Have, diode 2i connects cathode/anode at drain electrode/source electrode of nMOS transistor 2c again.In addition, diode 2j connects cathode/anode at drain electrode/source electrode of nMOS transistor 2d.
In addition, be connected in series between DC power supply VDD and ground connection to the nMOS transistor 2e of gate electrode input drive control signal SW with to the nMOS transistor 2f of gate electrode input drive control signal SZ.Terminal between this nMOS transistor 2e and the nMOS transistor 2f connects with the W of motor M coil mutually.Supply with driving voltage W from this terminal to the coil of W phase.
Have, diode 2k connects cathode/anode at drain electrode/source electrode of nMOS transistor 2e again.In addition, diode 2l connects cathode/anode at drain electrode/source electrode of nMOS transistor 2f.
The driving voltage U of motor M through this three-phase, V, W and electric current is arranged to drive at the coil stream of three-phase.
Also have, resistance R U, RV, RW connect between nMOS transistor 2b, 2d, 2f and ground connection respectively.That is, at the coil of motor M mobile current flowing resistance RU, RV, RW.Therefore, as the analog signal ImU of the voltage of this resistance R U, RV, RW or electric current, ImV, ImW with corresponding at the mobile current of electric Im of motor M (coil of motor M).

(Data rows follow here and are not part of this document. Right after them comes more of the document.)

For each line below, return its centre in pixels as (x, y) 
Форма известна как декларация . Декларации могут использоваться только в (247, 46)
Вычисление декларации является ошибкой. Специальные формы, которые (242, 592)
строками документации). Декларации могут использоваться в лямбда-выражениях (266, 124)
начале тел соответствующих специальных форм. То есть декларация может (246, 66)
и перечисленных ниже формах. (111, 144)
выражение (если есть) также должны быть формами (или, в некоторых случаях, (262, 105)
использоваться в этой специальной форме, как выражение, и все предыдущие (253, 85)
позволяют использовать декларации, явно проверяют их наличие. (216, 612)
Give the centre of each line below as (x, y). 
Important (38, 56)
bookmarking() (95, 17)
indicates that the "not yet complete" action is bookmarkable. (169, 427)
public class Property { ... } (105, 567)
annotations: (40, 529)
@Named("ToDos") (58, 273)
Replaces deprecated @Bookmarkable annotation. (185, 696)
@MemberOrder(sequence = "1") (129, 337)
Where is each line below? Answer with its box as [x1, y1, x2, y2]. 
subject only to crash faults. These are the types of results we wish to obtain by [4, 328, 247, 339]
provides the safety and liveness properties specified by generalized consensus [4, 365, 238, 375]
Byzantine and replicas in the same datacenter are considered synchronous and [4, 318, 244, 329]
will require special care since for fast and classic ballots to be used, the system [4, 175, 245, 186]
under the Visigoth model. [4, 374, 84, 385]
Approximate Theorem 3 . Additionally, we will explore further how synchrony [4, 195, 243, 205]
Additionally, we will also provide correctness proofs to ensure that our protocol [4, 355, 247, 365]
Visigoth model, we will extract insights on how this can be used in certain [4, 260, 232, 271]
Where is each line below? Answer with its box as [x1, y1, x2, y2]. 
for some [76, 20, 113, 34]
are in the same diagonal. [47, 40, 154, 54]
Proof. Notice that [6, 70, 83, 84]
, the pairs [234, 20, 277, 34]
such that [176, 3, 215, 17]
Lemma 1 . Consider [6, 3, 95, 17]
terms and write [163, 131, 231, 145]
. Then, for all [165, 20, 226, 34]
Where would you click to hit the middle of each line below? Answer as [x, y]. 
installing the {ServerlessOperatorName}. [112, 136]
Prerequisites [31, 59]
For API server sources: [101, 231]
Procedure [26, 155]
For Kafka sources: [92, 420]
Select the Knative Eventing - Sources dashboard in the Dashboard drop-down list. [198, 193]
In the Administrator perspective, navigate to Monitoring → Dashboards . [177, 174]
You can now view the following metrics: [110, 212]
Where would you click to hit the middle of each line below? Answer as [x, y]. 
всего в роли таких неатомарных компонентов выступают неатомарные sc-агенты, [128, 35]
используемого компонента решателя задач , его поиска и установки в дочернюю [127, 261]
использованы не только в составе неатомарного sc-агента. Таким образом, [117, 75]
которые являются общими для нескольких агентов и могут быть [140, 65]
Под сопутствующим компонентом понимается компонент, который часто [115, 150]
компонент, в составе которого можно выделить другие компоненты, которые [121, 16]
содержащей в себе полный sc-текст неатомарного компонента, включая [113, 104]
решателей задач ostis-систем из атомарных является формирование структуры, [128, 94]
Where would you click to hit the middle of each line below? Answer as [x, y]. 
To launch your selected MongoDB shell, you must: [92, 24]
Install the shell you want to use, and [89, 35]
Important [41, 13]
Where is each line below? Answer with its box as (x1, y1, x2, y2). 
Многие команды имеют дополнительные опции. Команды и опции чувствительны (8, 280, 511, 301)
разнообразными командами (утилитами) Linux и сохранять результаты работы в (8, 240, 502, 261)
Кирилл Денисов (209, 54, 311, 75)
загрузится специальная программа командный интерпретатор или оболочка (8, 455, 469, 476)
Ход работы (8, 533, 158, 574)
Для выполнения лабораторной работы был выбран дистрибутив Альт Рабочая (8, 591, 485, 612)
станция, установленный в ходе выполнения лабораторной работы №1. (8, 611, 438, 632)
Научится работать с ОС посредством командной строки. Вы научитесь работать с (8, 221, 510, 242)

In addition, the microcomputer 300 of motor-drive circuit 100 bases and outside communicates by letter with controlling and driving control signal SU, SX, SV, SY, SW, SZ Control Driver 200 (control is for driving voltage U, V, the W of the three-phase of motor M), with the driving of control motor M.
Here, for example as shown in Figure 1, motor-drive circuit 100 has: revolution information generative circuit 1, drive control signal generative circuit 3 and AD converter 4.

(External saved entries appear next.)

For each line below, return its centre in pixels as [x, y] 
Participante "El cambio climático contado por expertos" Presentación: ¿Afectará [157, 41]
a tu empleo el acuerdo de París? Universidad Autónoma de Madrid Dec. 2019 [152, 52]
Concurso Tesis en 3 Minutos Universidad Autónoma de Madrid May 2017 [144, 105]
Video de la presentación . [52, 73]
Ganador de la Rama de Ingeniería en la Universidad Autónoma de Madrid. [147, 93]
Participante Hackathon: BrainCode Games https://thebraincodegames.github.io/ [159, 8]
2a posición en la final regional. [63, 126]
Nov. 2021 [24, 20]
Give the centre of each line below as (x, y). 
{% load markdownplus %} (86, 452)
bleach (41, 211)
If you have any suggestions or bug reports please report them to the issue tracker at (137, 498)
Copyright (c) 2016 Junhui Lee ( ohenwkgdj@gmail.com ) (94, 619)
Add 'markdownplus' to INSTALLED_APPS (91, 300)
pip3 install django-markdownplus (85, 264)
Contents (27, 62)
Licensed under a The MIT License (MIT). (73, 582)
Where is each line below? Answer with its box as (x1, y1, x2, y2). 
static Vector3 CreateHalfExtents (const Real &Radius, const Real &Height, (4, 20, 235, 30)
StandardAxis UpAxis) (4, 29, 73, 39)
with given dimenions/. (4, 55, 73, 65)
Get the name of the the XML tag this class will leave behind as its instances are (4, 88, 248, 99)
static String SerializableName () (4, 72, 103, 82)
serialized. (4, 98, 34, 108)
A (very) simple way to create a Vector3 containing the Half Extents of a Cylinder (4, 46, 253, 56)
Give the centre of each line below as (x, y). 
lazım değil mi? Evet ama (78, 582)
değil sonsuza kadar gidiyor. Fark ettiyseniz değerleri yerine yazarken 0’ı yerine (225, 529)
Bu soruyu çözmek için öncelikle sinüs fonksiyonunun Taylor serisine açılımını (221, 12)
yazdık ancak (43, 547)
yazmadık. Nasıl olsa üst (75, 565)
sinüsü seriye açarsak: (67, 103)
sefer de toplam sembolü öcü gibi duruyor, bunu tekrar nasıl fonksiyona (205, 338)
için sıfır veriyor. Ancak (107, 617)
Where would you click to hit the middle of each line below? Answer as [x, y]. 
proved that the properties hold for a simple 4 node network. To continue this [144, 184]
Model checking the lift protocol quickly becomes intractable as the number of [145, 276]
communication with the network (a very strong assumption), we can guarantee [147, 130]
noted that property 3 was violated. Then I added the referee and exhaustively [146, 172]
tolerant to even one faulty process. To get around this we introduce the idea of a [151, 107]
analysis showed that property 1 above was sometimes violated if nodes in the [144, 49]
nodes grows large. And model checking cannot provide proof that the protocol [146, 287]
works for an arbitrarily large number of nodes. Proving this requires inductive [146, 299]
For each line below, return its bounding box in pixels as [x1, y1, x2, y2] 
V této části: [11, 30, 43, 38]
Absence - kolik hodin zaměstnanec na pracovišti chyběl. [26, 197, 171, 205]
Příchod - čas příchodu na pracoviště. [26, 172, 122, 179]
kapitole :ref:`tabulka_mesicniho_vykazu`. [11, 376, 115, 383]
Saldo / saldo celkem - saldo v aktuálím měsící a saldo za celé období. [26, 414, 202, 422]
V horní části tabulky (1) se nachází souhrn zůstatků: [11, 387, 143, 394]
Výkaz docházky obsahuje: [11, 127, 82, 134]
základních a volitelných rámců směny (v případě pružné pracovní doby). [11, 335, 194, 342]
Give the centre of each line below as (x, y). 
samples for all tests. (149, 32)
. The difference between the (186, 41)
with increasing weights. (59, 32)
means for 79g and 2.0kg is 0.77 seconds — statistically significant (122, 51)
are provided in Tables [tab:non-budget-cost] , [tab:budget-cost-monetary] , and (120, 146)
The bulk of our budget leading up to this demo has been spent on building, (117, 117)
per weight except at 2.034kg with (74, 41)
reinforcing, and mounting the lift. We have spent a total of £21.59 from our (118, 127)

Imput output circuit 2 is connected with microcomputer 300, and can communicate by letter with microcomputer 300.
This imput output circuit 2 receives from the revolution control signal SR of microcomputer 300 outputs, and to 3 outputs of drive control signal generative circuit.In addition, imput output circuit 2 will be exported to microcomputer 300 from the second digital signal FG of revolution information generative circuit 1 output.
Have again, be for example one to quantity with port allocation of communications, microcomputer 300 of this imput output circuit 2.

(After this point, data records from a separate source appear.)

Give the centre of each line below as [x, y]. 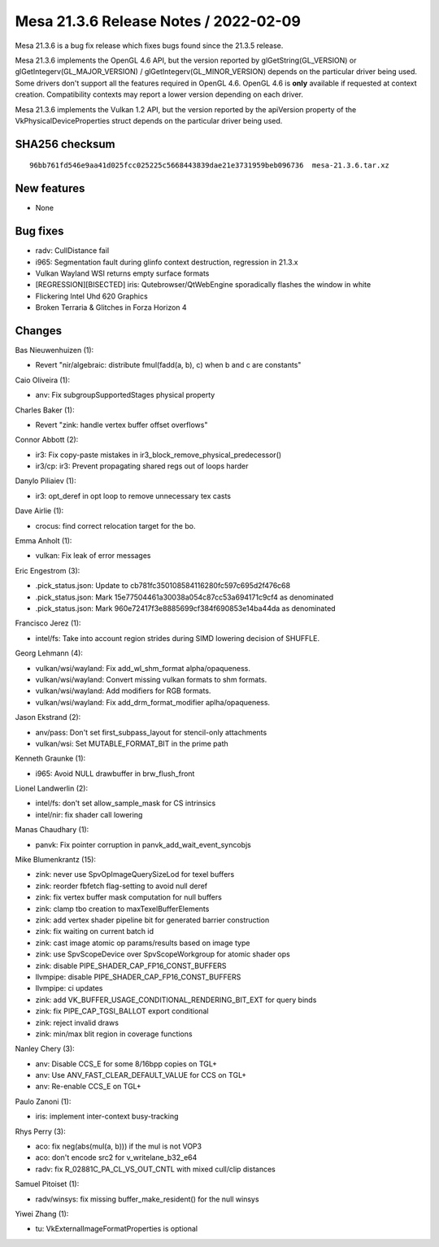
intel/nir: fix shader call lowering [89, 814]
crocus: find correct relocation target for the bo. [115, 525]
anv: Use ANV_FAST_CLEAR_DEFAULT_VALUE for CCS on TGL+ [141, 1075]
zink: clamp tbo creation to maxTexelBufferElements [122, 909]
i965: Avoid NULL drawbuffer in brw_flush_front [115, 774]
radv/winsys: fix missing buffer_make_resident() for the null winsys [147, 1199]
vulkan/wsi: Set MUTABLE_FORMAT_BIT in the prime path [132, 743]
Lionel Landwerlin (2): [52, 788]
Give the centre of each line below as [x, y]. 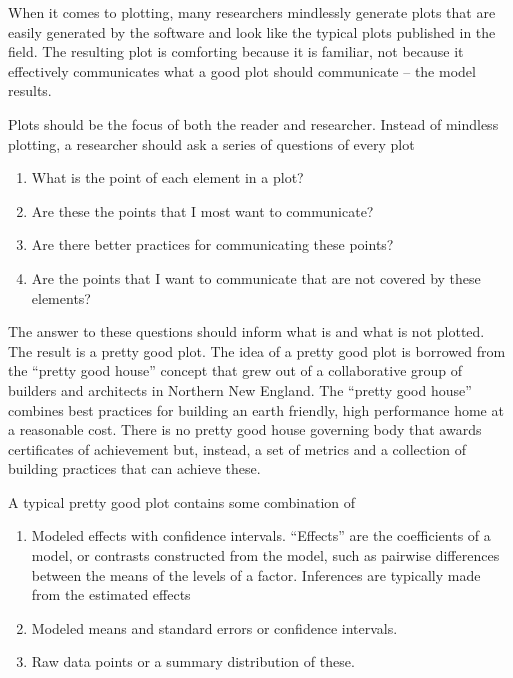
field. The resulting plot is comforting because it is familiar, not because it [236, 51]
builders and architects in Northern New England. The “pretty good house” [240, 389]
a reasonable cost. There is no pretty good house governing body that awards [245, 429]
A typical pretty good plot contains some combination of [182, 501]
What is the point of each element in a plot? [167, 177]
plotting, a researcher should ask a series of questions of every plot [211, 143]
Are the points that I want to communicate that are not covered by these [256, 277]
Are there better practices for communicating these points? [212, 244]
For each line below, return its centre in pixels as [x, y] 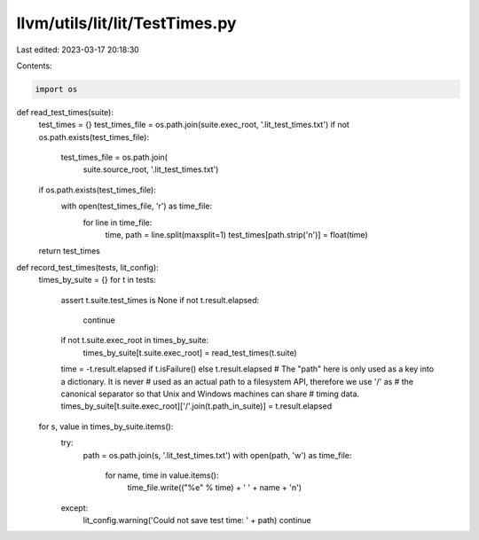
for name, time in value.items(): [162, 475]
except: [75, 508]
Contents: [34, 66]
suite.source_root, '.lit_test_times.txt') [151, 169]
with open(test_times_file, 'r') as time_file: [137, 206]
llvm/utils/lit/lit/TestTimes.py [126, 23]
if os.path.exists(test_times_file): [98, 190]
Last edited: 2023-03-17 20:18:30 [78, 50]

In addition, AD converter 4 will with motor M (coil of motor M) mobile current of electric Im corresponding simulating signal (electric current, voltage) ImU, ImV, ImW carry out A/D conversion, and first digital signal output that will obtain through the A/D conversion.
In addition, to AD converter 4 input, will supply with and the supply voltage Vd that is used for drive motors M is carried out the voltage Vdc of dividing potential drop by divider resistance R1, R2 from DC power supply VDD.And AD converter 4 will convert digital signal into supply voltage Vd corresponding voltage value (voltage Vdc) and export.
Here, Fig. 2 is the figure of an instance that is illustrated in the motor M shown in Figure 1 the waveform of the current of electric that flows.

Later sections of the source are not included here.